Although a fun exercise, the applications for this reformulation are not initially clear. Feedforward neural networks are useful computational tools because the matrix-based model allows for quick forward propagation of the data and parallelisable weight learning. Using this cellular automata interpretation would remove all these speedup advantages.

But, by changing the perspective on the neural network model to that of a cellular automata, it opens up the possibility to apply research in the field of cellular automata to the neural network model. For example, Moshe Sipper introduced a clever way to co-evolve heterogenous cellular automata by using competition between neighbours on a lattice. His paper titled Co-evolving Non-Uniform Cellular Automata to Perform Computations can be found here. An interesting application would be to treat each node in a neural network as a cell with a rule defined by its input weights; nodes compete and crossover to evolve new weight combinations. The fitness of a node could be described in two ways: how much it contributes to the error of the overall objective by using the gradient, or by how much the error changes when the neuron is not present - similar to a VCG auction mechanism. Another use case was alluded to earlier. Asynchrony. Most things, including our brains, are asynchronous because most natural systems are distributed, meaning they use only local interactions to determine how to behave. To my best knowledge, I know of no research into running neural networks asynchronously and what reperecussions that would have to the model.

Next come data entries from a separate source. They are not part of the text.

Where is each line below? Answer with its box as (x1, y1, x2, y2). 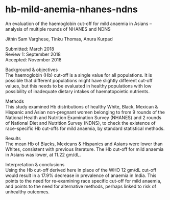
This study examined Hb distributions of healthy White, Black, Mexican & (5, 103, 158, 109)
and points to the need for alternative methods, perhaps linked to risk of (5, 183, 157, 189)
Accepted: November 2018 (5, 56, 62, 62)
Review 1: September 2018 (5, 51, 61, 57)
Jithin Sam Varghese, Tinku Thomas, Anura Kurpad (5, 36, 113, 42)
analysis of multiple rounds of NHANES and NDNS (5, 26, 111, 32)
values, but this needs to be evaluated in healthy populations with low (5, 83, 152, 89)
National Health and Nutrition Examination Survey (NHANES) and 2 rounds (5, 114, 162, 121)
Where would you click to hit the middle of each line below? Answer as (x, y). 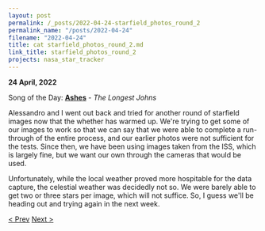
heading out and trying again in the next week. (84, 203)
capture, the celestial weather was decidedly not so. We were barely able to (132, 187)
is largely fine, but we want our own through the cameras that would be (125, 154)
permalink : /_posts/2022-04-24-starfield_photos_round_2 (104, 23)
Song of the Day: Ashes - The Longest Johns (83, 97)
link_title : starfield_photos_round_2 (72, 52)
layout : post (30, 15)
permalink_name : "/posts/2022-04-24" (71, 30)
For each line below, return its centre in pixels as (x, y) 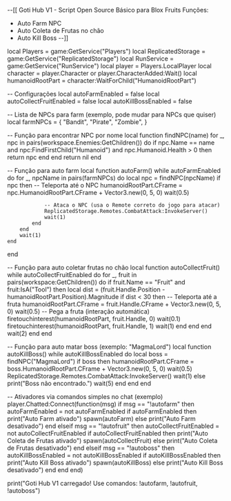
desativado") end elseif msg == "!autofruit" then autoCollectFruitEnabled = (113, 426)
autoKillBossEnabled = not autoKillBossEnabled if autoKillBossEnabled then (114, 455)
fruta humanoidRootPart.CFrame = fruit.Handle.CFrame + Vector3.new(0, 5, (114, 304)
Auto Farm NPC (39, 23)
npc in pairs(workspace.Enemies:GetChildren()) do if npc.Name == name (111, 143)
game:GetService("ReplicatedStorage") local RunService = (91, 59)
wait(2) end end (30, 333)
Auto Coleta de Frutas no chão (61, 31)
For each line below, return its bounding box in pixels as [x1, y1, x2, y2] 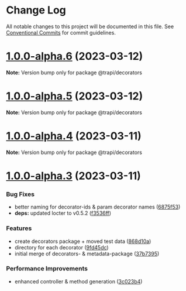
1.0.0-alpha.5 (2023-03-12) [6, 90, 143, 103]
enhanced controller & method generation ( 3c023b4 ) [14, 278, 143, 285]
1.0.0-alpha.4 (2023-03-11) [6, 129, 142, 142]
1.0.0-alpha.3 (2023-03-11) [6, 169, 142, 182]
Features [6, 224, 32, 232]
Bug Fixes [6, 190, 35, 198]
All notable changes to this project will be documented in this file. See [6, 23, 174, 30]
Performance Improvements [6, 265, 88, 273]
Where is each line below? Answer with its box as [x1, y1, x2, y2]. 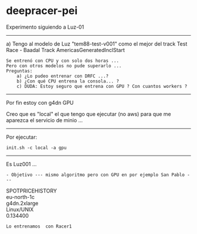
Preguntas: [6, 68, 33, 74]
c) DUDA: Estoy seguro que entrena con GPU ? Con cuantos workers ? [16, 83, 188, 89]
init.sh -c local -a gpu [6, 144, 67, 150]
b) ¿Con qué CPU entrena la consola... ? [16, 78, 119, 84]
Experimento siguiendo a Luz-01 [6, 23, 84, 30]
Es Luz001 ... [6, 160, 37, 167]
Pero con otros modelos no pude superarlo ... [6, 63, 122, 68]
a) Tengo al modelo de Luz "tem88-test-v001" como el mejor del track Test [6, 40, 188, 47]
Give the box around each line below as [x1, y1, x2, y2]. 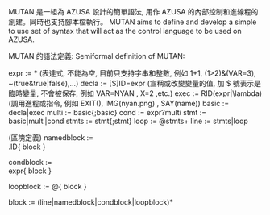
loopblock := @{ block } [8, 182, 87, 191]
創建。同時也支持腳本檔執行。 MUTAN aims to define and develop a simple [8, 17, 257, 27]
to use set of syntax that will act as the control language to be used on [8, 27, 242, 35]
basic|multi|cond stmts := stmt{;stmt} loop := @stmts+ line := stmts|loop [8, 116, 248, 126]
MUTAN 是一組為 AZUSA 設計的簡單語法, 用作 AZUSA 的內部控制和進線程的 [8, 7, 259, 16]
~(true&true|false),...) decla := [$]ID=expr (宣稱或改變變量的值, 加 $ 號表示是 [8, 79, 262, 88]
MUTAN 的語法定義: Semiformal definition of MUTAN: [8, 52, 185, 60]
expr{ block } [8, 166, 52, 176]
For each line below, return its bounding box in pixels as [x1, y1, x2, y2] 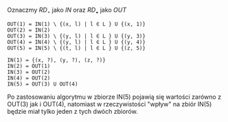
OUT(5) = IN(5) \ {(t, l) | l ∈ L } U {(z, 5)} [7, 45, 146, 51]
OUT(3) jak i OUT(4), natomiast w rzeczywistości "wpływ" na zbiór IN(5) [7, 99, 212, 108]
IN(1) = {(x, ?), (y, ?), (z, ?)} [7, 56, 106, 64]
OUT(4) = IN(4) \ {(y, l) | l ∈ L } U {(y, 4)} [7, 38, 146, 45]
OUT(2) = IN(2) [7, 27, 51, 34]
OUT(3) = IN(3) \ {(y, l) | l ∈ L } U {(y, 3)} [7, 32, 146, 40]
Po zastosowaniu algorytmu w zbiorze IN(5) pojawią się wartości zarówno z [7, 93, 222, 101]
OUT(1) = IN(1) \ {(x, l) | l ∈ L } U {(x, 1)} [7, 21, 146, 27]
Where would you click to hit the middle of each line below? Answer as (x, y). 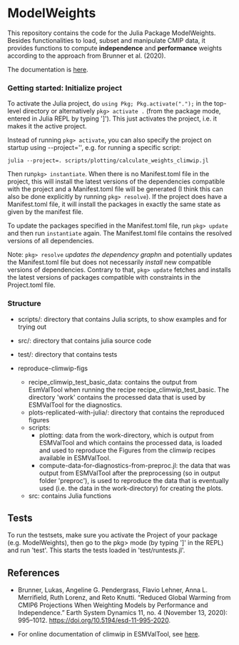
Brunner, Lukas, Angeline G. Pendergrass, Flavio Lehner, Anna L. (113, 590)
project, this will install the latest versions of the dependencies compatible (116, 182)
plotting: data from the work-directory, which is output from (126, 435)
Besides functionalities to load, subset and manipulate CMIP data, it (106, 40)
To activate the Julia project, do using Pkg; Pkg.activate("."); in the (110, 103)
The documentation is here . (48, 69)
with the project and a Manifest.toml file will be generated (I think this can (115, 189)
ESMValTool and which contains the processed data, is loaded (131, 442)
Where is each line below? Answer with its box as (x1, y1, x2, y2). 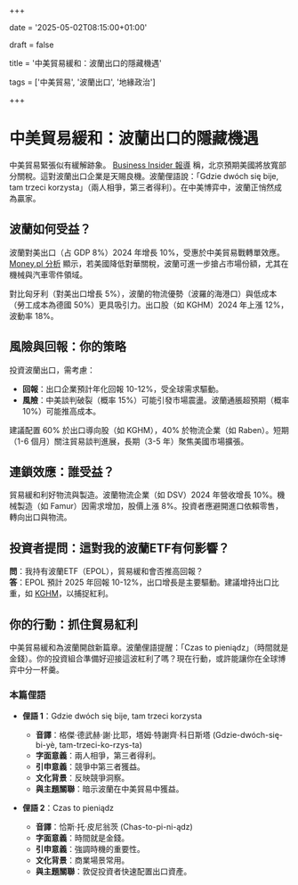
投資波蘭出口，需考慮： (9, 365, 95, 375)
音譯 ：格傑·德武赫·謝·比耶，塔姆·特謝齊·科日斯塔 (35, 730, 211, 741)
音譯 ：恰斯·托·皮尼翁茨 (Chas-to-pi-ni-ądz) (35, 822, 193, 832)
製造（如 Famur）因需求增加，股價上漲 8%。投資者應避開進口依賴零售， (16, 501, 283, 512)
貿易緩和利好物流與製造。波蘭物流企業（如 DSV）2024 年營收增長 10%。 (9, 489, 278, 500)
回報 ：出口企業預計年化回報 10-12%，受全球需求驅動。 (21, 383, 224, 394)
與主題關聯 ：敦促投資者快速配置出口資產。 (35, 866, 192, 877)
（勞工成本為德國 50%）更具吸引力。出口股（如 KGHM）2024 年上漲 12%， (9, 299, 289, 310)
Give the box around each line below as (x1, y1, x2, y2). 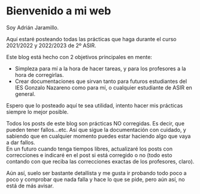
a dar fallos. (6, 138, 35, 146)
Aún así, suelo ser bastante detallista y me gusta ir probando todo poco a (6, 169, 187, 177)
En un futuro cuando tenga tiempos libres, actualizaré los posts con (6, 145, 172, 152)
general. (14, 90, 36, 97)
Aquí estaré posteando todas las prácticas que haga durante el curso (6, 35, 177, 42)
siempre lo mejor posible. (6, 108, 69, 115)
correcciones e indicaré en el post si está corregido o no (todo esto (6, 151, 172, 159)
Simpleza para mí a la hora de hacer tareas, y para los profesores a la (14, 64, 186, 72)
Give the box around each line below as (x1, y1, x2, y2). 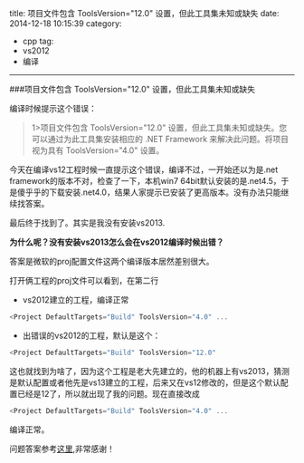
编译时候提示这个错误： (9, 103, 97, 113)
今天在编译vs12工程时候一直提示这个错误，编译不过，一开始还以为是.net (9, 164, 279, 175)
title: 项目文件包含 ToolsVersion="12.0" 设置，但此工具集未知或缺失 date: (9, 8, 280, 18)
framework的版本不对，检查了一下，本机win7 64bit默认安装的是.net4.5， (9, 176, 282, 186)
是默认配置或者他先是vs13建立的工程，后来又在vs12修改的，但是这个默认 (9, 377, 281, 388)
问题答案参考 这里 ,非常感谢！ (9, 443, 116, 454)
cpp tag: (22, 35, 54, 46)
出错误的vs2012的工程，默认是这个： (22, 330, 161, 341)
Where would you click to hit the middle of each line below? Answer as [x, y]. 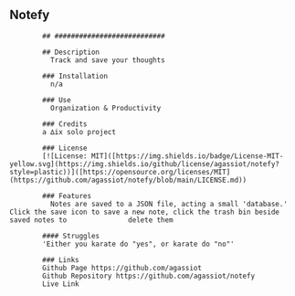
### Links [61, 259]
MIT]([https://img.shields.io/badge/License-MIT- [187, 156]
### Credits [65, 124]
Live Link [61, 284]
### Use [57, 100]
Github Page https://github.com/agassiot [122, 268]
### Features [67, 196]
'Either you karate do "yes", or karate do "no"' [138, 244]
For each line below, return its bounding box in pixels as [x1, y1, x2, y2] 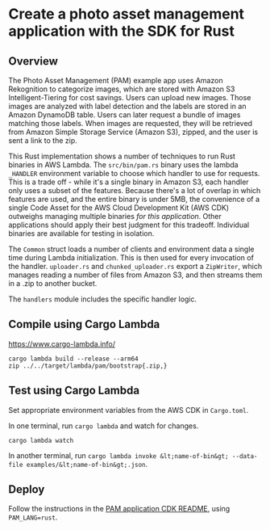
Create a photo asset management [8, 5, 244, 23]
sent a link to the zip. [8, 136, 78, 145]
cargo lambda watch [8, 436, 74, 444]
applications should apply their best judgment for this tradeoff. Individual [8, 220, 250, 229]
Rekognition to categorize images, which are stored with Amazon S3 [8, 84, 235, 94]
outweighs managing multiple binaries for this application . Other [8, 212, 222, 221]
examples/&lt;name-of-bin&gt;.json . [26, 459, 148, 469]
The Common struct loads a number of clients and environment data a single [8, 244, 255, 254]
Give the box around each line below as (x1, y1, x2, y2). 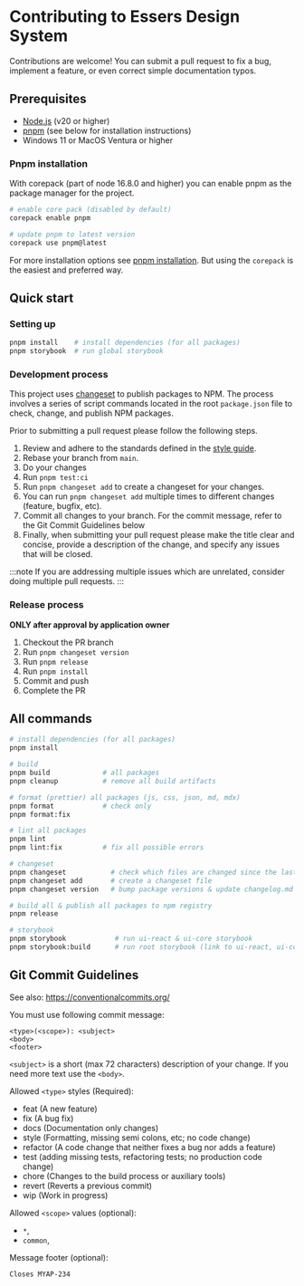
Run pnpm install (22, 666, 89, 677)
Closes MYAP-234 (9, 1270, 71, 1279)
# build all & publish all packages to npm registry (9, 901, 213, 910)
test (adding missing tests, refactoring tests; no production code (22, 1151, 262, 1162)
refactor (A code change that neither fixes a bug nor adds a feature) (22, 1141, 276, 1152)
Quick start (9, 290, 74, 305)
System (9, 25, 69, 46)
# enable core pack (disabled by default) (9, 206, 172, 215)
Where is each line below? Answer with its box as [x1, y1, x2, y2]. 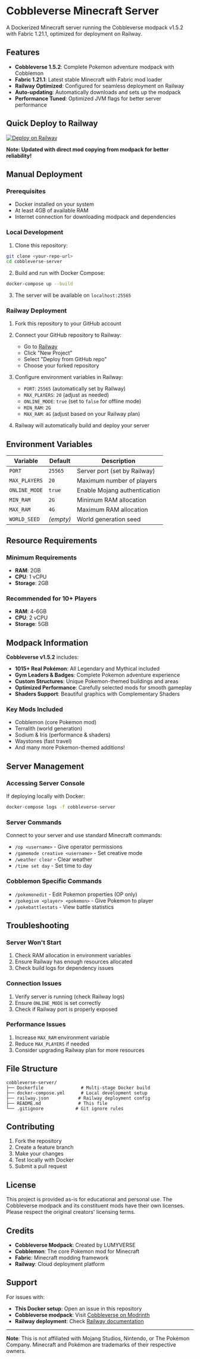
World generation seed [77, 515, 141, 524]
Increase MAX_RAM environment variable [14, 1034, 110, 1041]
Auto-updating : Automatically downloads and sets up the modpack [14, 88, 181, 96]
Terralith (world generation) [14, 725, 83, 732]
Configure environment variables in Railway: [14, 374, 123, 381]
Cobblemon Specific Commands [6, 877, 102, 885]
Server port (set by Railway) [77, 467, 155, 475]
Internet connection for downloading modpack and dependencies [14, 213, 176, 221]
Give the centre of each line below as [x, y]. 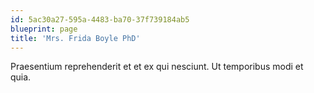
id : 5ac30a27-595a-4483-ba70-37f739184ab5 [100, 19]
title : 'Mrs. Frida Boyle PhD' [75, 38]
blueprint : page [44, 29]
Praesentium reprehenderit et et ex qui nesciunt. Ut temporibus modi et [157, 67]
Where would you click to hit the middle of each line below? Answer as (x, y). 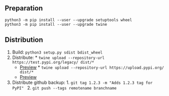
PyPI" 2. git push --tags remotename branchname (64, 87)
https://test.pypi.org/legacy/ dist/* (53, 62)
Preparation (24, 8)
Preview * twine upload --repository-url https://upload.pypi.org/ (92, 67)
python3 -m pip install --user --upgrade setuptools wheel (69, 20)
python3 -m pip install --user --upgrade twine (56, 24)
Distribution (24, 40)
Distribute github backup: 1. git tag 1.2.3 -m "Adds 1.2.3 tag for (82, 82)
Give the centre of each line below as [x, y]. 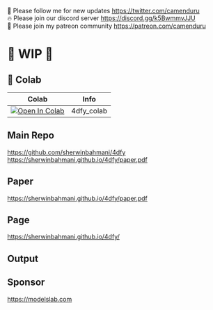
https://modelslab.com [40, 299]
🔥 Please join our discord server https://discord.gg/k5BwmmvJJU [102, 18]
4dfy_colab [89, 111]
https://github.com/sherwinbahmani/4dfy [66, 152]
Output [23, 258]
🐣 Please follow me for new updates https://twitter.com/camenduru [103, 11]
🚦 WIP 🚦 [30, 54]
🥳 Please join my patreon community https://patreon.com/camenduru [107, 26]
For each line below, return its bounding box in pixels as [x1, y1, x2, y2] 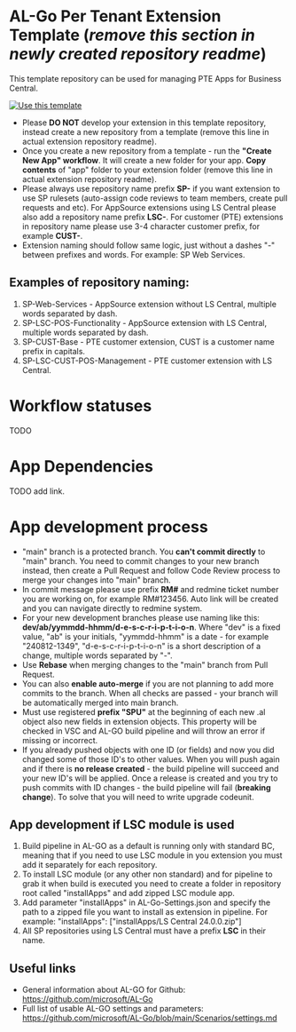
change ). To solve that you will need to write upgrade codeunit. [21, 791, 254, 802]
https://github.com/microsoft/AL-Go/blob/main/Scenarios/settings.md [21, 1012, 277, 1023]
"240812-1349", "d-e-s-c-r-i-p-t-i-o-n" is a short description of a [21, 640, 261, 651]
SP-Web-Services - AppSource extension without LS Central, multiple [21, 298, 277, 309]
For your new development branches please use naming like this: [21, 612, 260, 623]
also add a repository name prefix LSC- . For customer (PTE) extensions [21, 211, 284, 222]
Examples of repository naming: [9, 275, 191, 290]
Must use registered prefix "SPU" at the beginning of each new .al [21, 706, 266, 717]
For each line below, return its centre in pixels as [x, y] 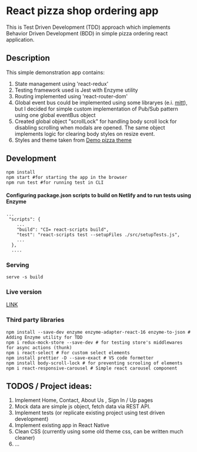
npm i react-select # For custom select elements [68, 353]
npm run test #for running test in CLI [55, 182]
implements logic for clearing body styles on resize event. [85, 134]
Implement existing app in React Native [62, 426]
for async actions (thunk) [39, 348]
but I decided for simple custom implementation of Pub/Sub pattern [96, 109]
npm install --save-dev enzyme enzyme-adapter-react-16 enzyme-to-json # [98, 332]
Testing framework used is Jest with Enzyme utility [76, 90]
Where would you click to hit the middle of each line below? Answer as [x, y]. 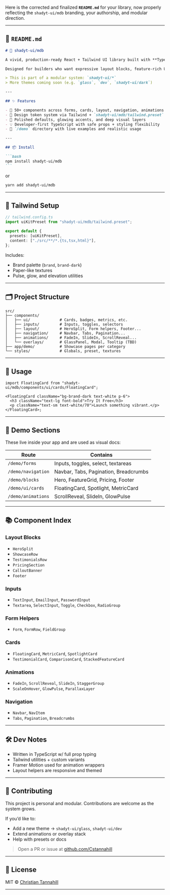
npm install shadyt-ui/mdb [34, 161]
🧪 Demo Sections [33, 430]
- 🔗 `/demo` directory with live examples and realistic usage [73, 129]
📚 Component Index [38, 521]
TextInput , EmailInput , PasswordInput [51, 600]
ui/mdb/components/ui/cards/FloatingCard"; [52, 388]
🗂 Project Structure [37, 297]
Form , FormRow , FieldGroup [39, 629]
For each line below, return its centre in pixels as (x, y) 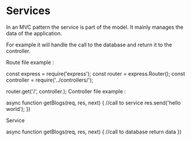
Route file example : (30, 62)
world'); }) (18, 109)
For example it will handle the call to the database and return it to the (89, 45)
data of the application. (34, 33)
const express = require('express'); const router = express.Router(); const (95, 73)
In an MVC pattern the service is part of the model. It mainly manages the (95, 27)
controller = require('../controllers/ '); (50, 80)
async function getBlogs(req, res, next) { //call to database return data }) (94, 132)
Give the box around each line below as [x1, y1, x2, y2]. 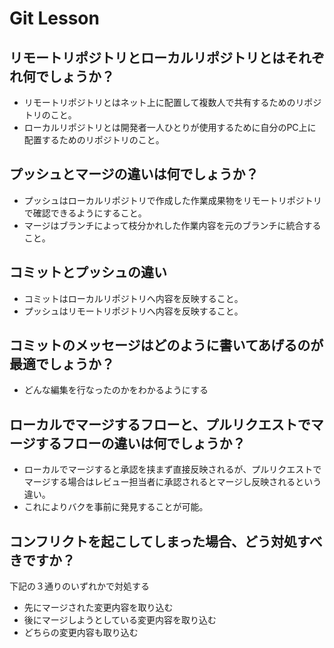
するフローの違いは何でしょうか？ [35, 435, 246, 452]
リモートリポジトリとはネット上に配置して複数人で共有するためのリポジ [23, 97, 322, 108]
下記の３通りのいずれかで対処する [9, 580, 150, 592]
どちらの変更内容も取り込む [23, 627, 139, 639]
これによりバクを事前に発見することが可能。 [23, 501, 209, 513]
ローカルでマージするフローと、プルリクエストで [9, 416, 311, 433]
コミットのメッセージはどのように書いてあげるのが [9, 337, 324, 354]
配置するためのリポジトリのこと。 [23, 134, 165, 146]
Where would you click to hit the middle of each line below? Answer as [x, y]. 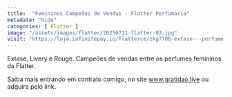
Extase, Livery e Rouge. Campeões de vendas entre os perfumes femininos [115, 58]
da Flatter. [21, 66]
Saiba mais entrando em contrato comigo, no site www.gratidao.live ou [108, 79]
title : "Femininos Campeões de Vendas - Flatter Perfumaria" [98, 13]
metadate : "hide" [32, 20]
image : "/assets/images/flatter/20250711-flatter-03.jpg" [92, 33]
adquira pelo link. [32, 87]
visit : [17, 39]
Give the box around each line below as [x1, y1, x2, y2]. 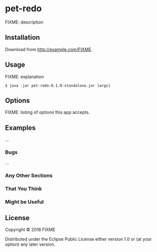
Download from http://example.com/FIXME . [5, 46, 93, 52]
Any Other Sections [5, 172, 53, 179]
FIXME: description [5, 19, 44, 25]
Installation [5, 33, 40, 42]
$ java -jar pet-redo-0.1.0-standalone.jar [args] [5, 83, 111, 88]
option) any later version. [5, 241, 55, 248]
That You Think [5, 185, 42, 192]
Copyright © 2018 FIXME [5, 227, 56, 233]
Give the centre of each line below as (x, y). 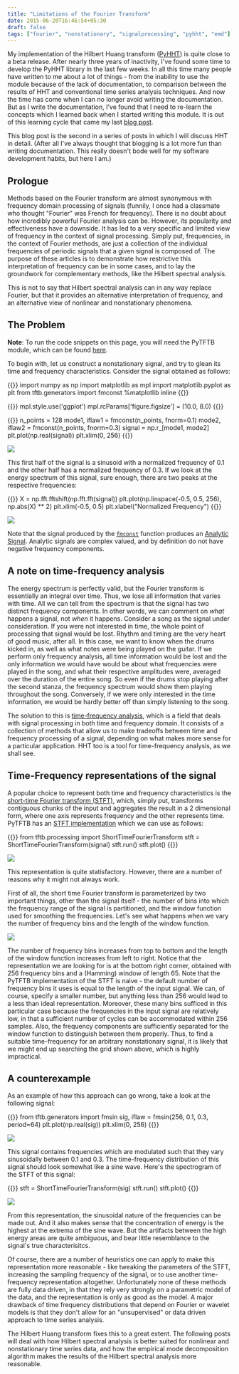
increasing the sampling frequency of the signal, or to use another (104, 1274)
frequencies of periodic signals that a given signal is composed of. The (111, 251)
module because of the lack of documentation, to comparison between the (117, 84)
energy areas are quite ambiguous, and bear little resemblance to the (108, 1238)
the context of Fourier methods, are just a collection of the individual (107, 243)
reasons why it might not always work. (64, 879)
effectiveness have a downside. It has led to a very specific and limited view (119, 229)
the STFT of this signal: (42, 1175)
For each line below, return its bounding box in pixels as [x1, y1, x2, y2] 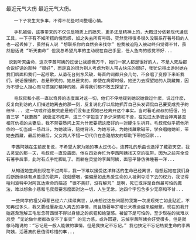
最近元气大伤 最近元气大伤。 [6, 5, 74, 12]
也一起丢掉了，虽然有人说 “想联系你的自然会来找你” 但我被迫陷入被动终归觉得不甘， [6, 42, 183, 47]
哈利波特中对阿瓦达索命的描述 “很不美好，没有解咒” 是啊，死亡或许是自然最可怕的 [6, 180, 178, 186]
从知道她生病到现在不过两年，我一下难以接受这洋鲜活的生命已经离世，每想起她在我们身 [11, 168, 190, 174]
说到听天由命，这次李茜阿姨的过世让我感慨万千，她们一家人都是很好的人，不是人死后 [8, 59, 183, 65]
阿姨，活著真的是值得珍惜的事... [6, 229, 75, 235]
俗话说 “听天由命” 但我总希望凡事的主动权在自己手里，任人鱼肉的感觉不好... [10, 48, 173, 54]
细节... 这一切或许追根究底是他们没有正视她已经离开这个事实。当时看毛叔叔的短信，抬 [6, 108, 187, 114]
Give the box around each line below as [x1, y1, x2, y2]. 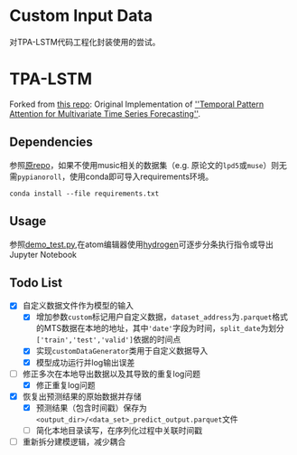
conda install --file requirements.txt [9, 189, 160, 198]
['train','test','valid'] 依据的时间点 [35, 334, 181, 345]
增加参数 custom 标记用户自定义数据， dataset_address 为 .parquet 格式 [35, 311, 289, 322]
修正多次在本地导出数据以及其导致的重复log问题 [22, 368, 201, 379]
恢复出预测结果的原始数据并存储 [22, 391, 142, 402]
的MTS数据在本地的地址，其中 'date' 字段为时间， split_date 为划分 [35, 323, 284, 334]
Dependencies [9, 135, 93, 150]
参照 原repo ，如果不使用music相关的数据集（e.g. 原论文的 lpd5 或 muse [9, 159, 264, 170]
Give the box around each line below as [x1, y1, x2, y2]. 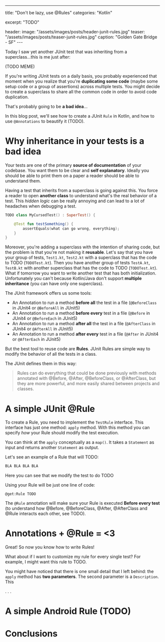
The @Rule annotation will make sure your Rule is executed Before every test [5, 500, 160, 506]
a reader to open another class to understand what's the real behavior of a [5, 192, 157, 198]
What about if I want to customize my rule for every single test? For [5, 554, 141, 560]
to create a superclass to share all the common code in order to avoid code [5, 89, 157, 94]
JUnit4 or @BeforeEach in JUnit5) [12, 315, 78, 321]
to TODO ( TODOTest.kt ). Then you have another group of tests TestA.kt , [5, 260, 150, 266]
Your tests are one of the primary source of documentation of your [5, 162, 141, 168]
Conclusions [5, 628, 58, 640]
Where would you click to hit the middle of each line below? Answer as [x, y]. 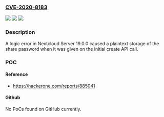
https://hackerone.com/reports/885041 [54, 86]
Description [20, 32]
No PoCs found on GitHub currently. [43, 109]
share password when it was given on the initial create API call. [72, 49]
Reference [17, 74]
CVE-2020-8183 [26, 7]
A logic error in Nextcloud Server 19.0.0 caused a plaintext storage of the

Most likely this is something more applicable to spiking neurons. Nonetheless, the cellular automata version of neural networks would work because each cell internalises its own computation. When a cell is ready to ‘fire’ it observes its neighbour’s states and updates its own state according to its rule function. By the cell’s next firing, its neighbour could have updated twice more! Who cares. To make things interesting, each cell could also have its own update rate $\tau_i \in \mathbb{N}$, which defines the cells period of ‘firing’.

In conclusion, I hope to have heated up your low-temperature simplex thoughts on neural networks. Don’t let your perspectives crystalise too much and remain open to new interpretations.

*In a future post I hope to implement this architecture and explore its properties. Using David Ackley’s Movable Feast Machine written in the language Ulam would be interesting.

The graphic at the top of this post: “Can Cellular Automata Help Us Understand Neural Networks?” via VQGAN+CLIP.